Assume that the four nodes are divided into two IDCs, each of which has two machines, as shown in the following figure. However, a problem occurs. If the two IDCs are disconnected, this problem may easily occur on the wide area network, as mentioned in the above election, as long as the master node is disconnected from most of the nodes in the cluster, a new round of election will begin. However, there are only two nodes on both sides of the mongodb replica set, however, the number of nodes involved in the election must be greater than half, so that all cluster nodes cannot participate in the election and will only be read-only. However, if it is an odd number of nodes, this problem will not occur. For example, if there are three nodes, as long as there are two nodes alive, the election can be done, three of the five nodes, and four of the seven nodes...

In summary, the whole cluster needs to maintain a certain degree of communication to know which nodes are alive and which nodes are down. The mongodb node sends a pings packet every two seconds to other nodes in the replica set. If no response is returned from other nodes within 10 seconds, the packet is marked as inaccessible. Each node maintains a state ing table to indicate the role, log timestamp, and other key information of each node. If it is the master node, in addition to maintaining the ing table, you also need to check whether you can communicate with most nodes in the cluster. If not, downgrade yourself to a secondary read-only node.
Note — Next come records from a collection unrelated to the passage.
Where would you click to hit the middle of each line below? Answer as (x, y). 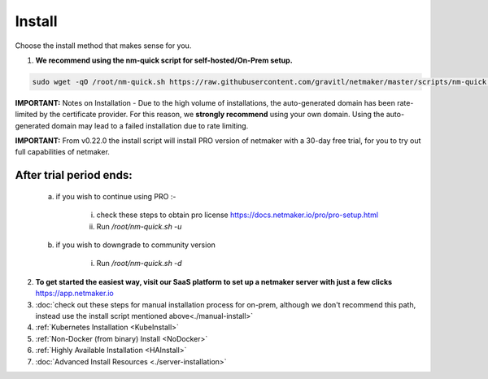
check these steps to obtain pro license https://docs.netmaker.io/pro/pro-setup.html (237, 215)
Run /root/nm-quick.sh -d (139, 264)
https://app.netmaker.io (74, 294)
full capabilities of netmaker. (62, 152)
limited (26, 115)
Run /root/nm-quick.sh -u (139, 226)
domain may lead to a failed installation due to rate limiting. (150, 125)
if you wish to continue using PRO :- (116, 196)
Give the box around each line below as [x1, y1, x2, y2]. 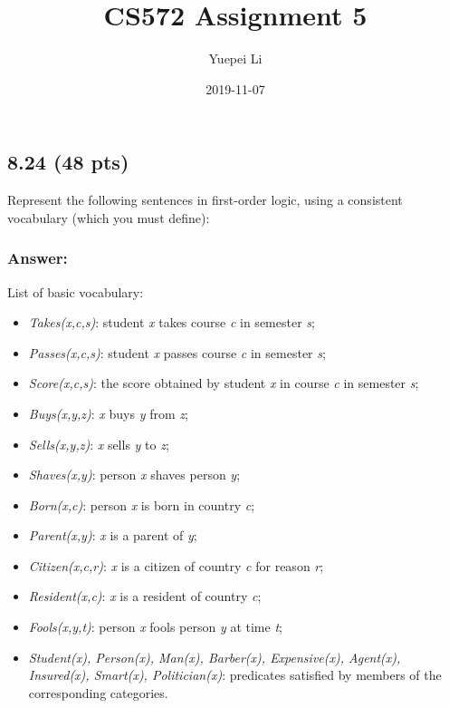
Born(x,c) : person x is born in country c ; [28, 495, 255, 514]
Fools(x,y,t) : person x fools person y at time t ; [28, 617, 282, 636]
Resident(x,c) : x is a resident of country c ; [28, 587, 262, 606]
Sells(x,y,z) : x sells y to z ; [28, 434, 169, 453]
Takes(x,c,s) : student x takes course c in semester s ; [28, 313, 315, 332]
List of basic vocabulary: [7, 282, 144, 301]
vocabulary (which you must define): [7, 208, 210, 227]
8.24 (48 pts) [7, 148, 129, 176]

Synchronization: replica set synchronization is divided into initialization synchronization and keep replication. Initialization synchronization refers to the full synchronization of data from the master node. If the data volume on the master node is large, the synchronization time will be relatively long. Keep replication means that after initialization and synchronization, real-time synchronization between nodes is generally incremental synchronization. Initialization of synchronization is not only penalized for the first time, but triggered in either of the following two cases:

Secondary joins us for the first time.

The data size behind secondary exceeds the oplog size, which will also be fully replicated.

What is the oplog size? As mentioned above, oplog stores data operation records. secondary copies oplog and executes the operations in secondary. However, oplog is also a collection of mongodb, which is stored in local. oplog. rs, but this oplog is a capped collection, that is, a set of fixed sizes. Adding new data exceeds the size of the set will overwrite. Therefore, it is worth noting that the oplogSize should be set for cross-IDC replication to avoid frequent full replication in the production environment. OplogSize can be set through-oplogSize. For 64-bit linux and windows, the oplog size is 5% of the remaining disk space by default.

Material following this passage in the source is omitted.